§ **Items listed in a dataset**

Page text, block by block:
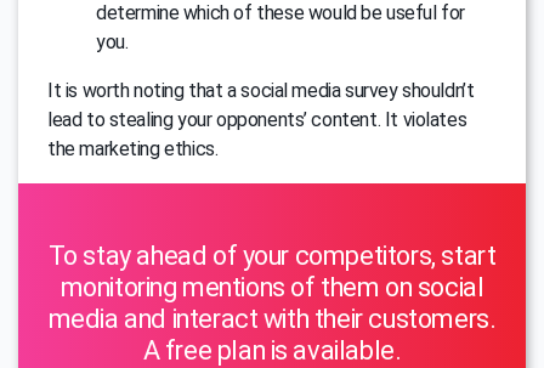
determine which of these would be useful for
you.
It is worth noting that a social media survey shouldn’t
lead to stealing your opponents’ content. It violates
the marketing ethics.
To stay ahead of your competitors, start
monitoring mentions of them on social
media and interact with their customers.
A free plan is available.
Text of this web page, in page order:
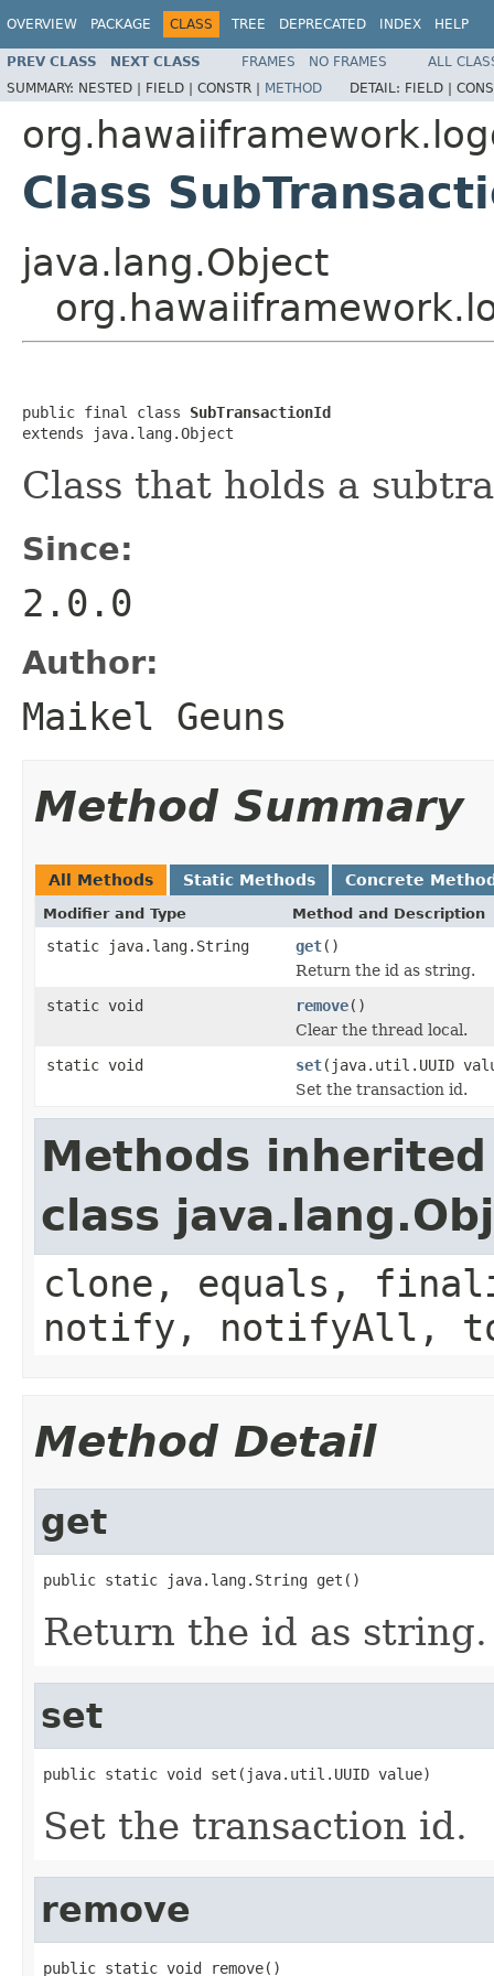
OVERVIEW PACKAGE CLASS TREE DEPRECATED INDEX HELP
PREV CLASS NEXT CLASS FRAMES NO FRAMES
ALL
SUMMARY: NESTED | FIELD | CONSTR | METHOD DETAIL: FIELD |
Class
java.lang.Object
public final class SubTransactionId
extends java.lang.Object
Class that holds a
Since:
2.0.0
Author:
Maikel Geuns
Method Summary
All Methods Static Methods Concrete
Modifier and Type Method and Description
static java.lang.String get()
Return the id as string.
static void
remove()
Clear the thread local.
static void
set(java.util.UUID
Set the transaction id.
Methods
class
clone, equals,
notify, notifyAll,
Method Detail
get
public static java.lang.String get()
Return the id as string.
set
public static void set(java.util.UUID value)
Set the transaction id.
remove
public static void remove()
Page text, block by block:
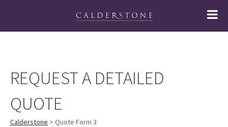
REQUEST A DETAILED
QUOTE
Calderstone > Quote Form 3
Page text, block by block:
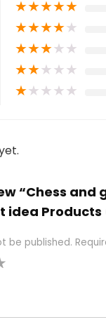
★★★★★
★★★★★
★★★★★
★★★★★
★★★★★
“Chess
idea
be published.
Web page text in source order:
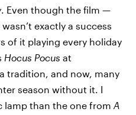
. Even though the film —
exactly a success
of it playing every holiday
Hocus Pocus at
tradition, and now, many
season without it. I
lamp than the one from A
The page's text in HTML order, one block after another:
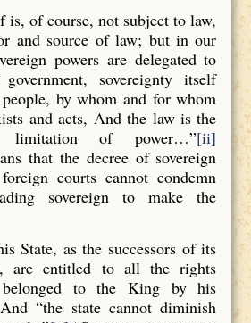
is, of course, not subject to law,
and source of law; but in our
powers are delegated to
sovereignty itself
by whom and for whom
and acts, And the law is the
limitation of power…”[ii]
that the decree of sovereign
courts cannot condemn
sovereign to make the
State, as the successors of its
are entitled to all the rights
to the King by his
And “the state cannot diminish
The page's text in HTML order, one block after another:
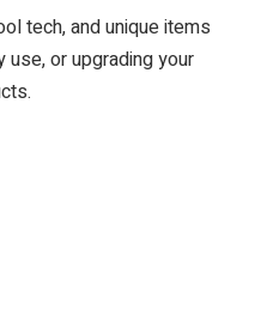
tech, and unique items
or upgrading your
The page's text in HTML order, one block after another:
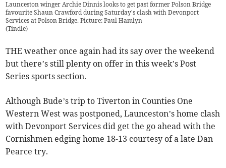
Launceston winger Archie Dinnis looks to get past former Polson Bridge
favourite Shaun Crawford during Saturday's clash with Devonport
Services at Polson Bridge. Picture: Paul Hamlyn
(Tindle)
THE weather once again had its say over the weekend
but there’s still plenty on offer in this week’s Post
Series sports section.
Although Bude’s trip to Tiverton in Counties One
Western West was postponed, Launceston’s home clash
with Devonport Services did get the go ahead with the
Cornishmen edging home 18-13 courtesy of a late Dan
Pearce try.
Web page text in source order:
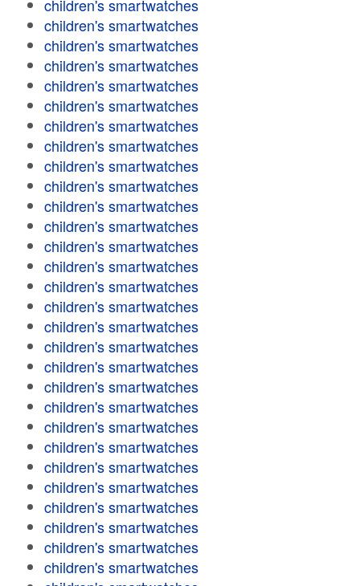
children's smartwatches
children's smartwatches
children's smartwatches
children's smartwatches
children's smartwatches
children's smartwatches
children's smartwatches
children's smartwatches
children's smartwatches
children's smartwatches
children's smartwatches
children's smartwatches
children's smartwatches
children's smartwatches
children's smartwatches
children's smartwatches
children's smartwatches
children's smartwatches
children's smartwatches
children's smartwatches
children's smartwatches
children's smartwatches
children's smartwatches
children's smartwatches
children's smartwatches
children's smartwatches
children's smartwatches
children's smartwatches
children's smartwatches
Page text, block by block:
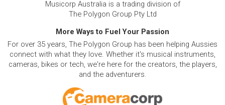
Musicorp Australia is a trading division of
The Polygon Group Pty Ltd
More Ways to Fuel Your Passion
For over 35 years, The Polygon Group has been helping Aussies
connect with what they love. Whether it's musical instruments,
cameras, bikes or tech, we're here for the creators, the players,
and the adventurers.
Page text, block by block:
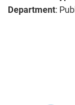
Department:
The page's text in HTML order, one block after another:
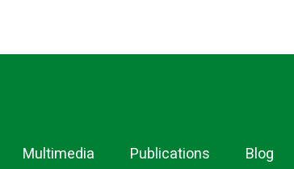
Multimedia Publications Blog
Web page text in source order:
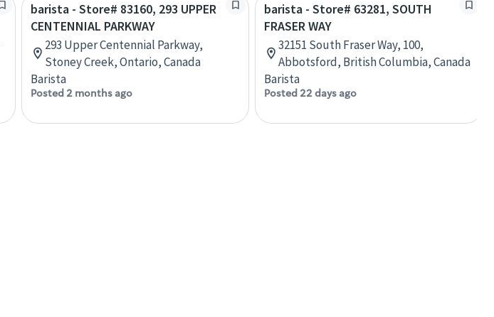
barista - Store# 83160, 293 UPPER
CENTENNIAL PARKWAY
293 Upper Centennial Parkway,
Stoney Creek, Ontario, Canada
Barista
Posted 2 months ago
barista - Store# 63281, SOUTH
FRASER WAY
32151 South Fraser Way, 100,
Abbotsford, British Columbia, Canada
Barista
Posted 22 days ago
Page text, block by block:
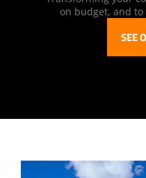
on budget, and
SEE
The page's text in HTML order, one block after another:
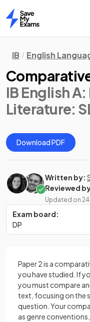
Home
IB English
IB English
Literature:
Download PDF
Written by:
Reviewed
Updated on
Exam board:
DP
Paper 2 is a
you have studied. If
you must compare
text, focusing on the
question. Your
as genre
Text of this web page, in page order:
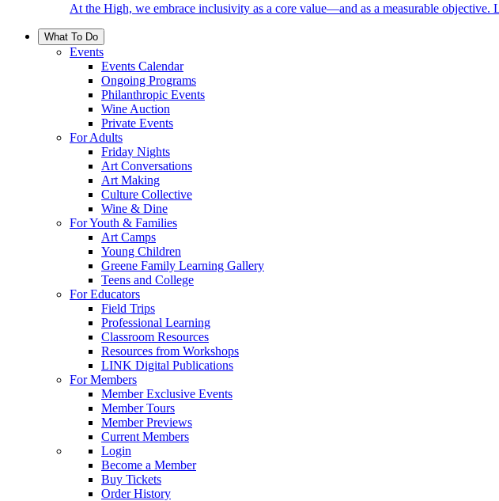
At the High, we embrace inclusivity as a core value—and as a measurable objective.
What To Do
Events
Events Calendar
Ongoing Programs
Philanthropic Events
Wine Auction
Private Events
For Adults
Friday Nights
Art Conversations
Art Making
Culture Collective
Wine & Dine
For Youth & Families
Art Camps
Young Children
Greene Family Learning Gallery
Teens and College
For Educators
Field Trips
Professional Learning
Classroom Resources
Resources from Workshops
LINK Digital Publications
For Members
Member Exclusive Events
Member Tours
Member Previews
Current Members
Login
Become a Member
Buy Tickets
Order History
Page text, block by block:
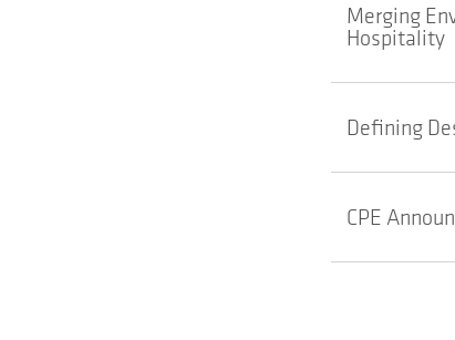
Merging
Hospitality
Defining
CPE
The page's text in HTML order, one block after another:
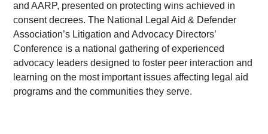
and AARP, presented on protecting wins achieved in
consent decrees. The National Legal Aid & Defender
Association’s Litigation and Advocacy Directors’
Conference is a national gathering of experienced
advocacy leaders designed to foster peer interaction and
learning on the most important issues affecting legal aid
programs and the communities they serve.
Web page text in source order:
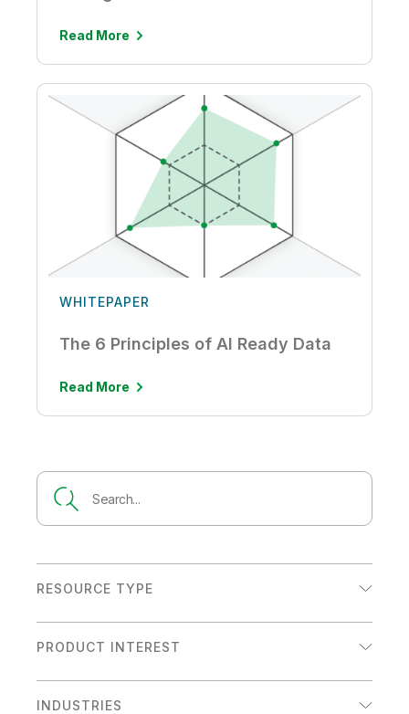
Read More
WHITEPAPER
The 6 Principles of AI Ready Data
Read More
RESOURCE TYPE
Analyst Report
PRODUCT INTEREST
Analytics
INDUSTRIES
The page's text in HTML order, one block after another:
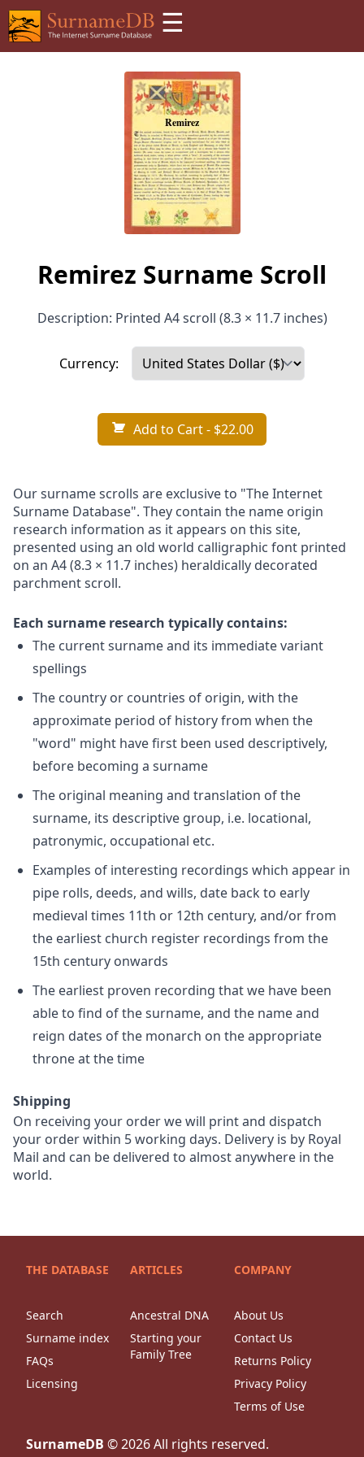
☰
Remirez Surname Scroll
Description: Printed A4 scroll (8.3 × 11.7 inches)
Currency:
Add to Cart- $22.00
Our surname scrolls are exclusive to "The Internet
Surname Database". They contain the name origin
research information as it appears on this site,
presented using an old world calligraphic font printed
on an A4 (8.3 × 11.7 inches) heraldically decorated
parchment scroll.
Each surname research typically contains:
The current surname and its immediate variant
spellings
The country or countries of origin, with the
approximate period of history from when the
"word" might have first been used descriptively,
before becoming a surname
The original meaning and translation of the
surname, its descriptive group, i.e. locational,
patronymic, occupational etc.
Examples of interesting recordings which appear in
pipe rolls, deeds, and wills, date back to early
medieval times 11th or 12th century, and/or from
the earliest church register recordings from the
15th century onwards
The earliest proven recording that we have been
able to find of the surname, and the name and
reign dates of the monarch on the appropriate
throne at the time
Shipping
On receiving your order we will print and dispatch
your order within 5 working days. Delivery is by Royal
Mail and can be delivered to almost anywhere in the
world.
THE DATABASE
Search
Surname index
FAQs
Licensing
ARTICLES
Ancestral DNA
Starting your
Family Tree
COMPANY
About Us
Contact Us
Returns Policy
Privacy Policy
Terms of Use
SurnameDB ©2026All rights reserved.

§ **Exercise instructions**
Copy the data above word for word. Pictures stay out.

§ **Answer to the problem**
Page text, block by block:
determine which of these would be useful for
you.
It is worth noting that a social media survey shouldn’t
lead to stealing your opponents’ content. It violates
the marketing ethics.
To stay ahead of your competitors, start
monitoring mentions of them on social
media and interact with their customers.
A free plan is available.
Text of this web page, in page order:
OVERVIEW PACKAGE CLASS TREE DEPRECATED INDEX HELP
PREV CLASS NEXT CLASS FRAMES NO FRAMES
ALL
SUMMARY: NESTED | FIELD | CONSTR | METHOD DETAIL: FIELD |
Class
java.lang.Object
public final class SubTransactionId
extends java.lang.Object
Class that holds a
Since:
2.0.0
Author:
Maikel Geuns
Method Summary
All Methods Static Methods Concrete
Modifier and Type Method and Description
static java.lang.String get()
Return the id as string.
static void
remove()
Clear the thread local.
static void
set(java.util.UUID
Set the transaction id.
Methods
class
clone, equals,
notify, notifyAll,
Method Detail
get
public static java.lang.String get()
Return the id as string.
set
public static void set(java.util.UUID value)
Set the transaction id.
remove
public static void remove()
Page text, block by block:
REQUEST A DETAILED
QUOTE
Calderstone > Quote Form 3
Page text, block by block:
★★★★★
★★★★★
★★★★★
★★★★★
★★★★★
“Chess
idea
be published.
Web page text in source order:
. Even though the film —
exactly a success
of it playing every holiday
Hocus Pocus at
tradition, and now, many
season without it. I
lamp than the one from A
The page's text in HTML order, one block after another:
is, of course, not subject to law,
and source of law; but in our
powers are delegated to
sovereignty itself
by whom and for whom
and acts, And the law is the
limitation of power…”[ii]
that the decree of sovereign
courts cannot condemn
sovereign to make the
State, as the successors of its
are entitled to all the rights
to the King by his
And “the state cannot diminish
The page's text in HTML order, one block after another:
tech, and unique items
or upgrading your
The page's text in HTML order, one block after another:
Launceston winger Archie Dinnis looks to get past former Polson Bridge
favourite Shaun Crawford during Saturday's clash with Devonport
Services at Polson Bridge. Picture: Paul Hamlyn
(Tindle)
THE weather once again had its say over the weekend
but there’s still plenty on offer in this week’s Post
Series sports section.
Although Bude’s trip to Tiverton in Counties One
Western West was postponed, Launceston’s home clash
with Devonport Services did get the go ahead with the
Cornishmen edging home 18-13 courtesy of a late Dan
Pearce try.
Web page text in source order:
children's smartwatches
children's smartwatches
children's smartwatches
children's smartwatches
children's smartwatches
children's smartwatches
children's smartwatches
children's smartwatches
children's smartwatches
children's smartwatches
children's smartwatches
children's smartwatches
children's smartwatches
children's smartwatches
children's smartwatches
children's smartwatches
children's smartwatches
children's smartwatches
children's smartwatches
children's smartwatches
children's smartwatches
children's smartwatches
children's smartwatches
children's smartwatches
children's smartwatches
children's smartwatches
children's smartwatches
children's smartwatches
children's smartwatches
Page text, block by block:
Musicorp Australia is a trading division of
The Polygon Group Pty Ltd
More Ways to Fuel Your Passion
For over 35 years, The Polygon Group has been helping Aussies
connect with what they love. Whether it's musical instruments,
cameras, bikes or tech, we're here for the creators, the players,
and the adventurers.
Page text, block by block:
Department:
The page's text in HTML order, one block after another:
Multimedia Publications Blog
Web page text in source order:
barista - Store# 83160, 293 UPPER
CENTENNIAL PARKWAY
293 Upper Centennial Parkway,
Stoney Creek, Ontario, Canada
Barista
Posted 2 months ago
barista - Store# 63281, SOUTH
FRASER WAY
32151 South Fraser Way, 100,
Abbotsford, British Columbia, Canada
Barista
Posted 22 days ago
Page text, block by block:
on budget, and
SEE
The page's text in HTML order, one block after another:
Home
IB English
IB English
Literature:
Download PDF
Written by:
Reviewed
Updated on
Exam board:
DP
Paper 2 is a
you have studied. If
you must compare
text, focusing on the
question. Your
as genre
Text of this web page, in page order:
At the High, we embrace inclusivity as a core value—and as a measurable objective.
What To Do
Events
Events Calendar
Ongoing Programs
Philanthropic Events
Wine Auction
Private Events
For Adults
Friday Nights
Art Conversations
Art Making
Culture Collective
Wine & Dine
For Youth & Families
Art Camps
Young Children
Greene Family Learning Gallery
Teens and College
For Educators
Field Trips
Professional Learning
Classroom Resources
Resources from Workshops
LINK Digital Publications
For Members
Member Exclusive Events
Member Tours
Member Previews
Current Members
Login
Become a Member
Buy Tickets
Order History
Page text, block by block:
Merging
Hospitality
Defining
CPE
The page's text in HTML order, one block after another:
and AARP, presented on protecting wins achieved in
consent decrees. The National Legal Aid & Defender
Association’s Litigation and Advocacy Directors’
Conference is a national gathering of experienced
advocacy leaders designed to foster peer interaction and
learning on the most important issues affecting legal aid
programs and the communities they serve.
Web page text in source order:
Read More
WHITEPAPER
The 6 Principles of AI Ready Data
Read More
RESOURCE TYPE
Analyst Report
PRODUCT INTEREST
Analytics
INDUSTRIES
The page's text in HTML order, one block after another:
☰
Remirez Surname Scroll
Description: Printed A4 scroll (8.3 × 11.7 inches)
Currency:
Add to Cart- $22.00
Our surname scrolls are exclusive to "The Internet
Surname Database". They contain the name origin
research information as it appears on this site,
presented using an old world calligraphic font printed
on an A4 (8.3 × 11.7 inches) heraldically decorated
parchment scroll.
Each surname research typically contains:
The current surname and its immediate variant
spellings
The country or countries of origin, with the
approximate period of history from when the
"word" might have first been used descriptively,
before becoming a surname
The original meaning and translation of the
surname, its descriptive group, i.e. locational,
patronymic, occupational etc.
Examples of interesting recordings which appear in
pipe rolls, deeds, and wills, date back to early
medieval times 11th or 12th century, and/or from
the earliest church register recordings from the
15th century onwards
The earliest proven recording that we have been
able to find of the surname, and the name and
reign dates of the monarch on the appropriate
throne at the time
Shipping
On receiving your order we will print and dispatch
your order within 5 working days. Delivery is by Royal
Mail and can be delivered to almost anywhere in the
world.
THE DATABASE
Search
Surname index
FAQs
Licensing
ARTICLES
Ancestral DNA
Starting your
Family Tree
COMPANY
About Us
Contact Us
Returns Policy
Privacy Policy
Terms of Use
SurnameDB ©2026All rights reserved.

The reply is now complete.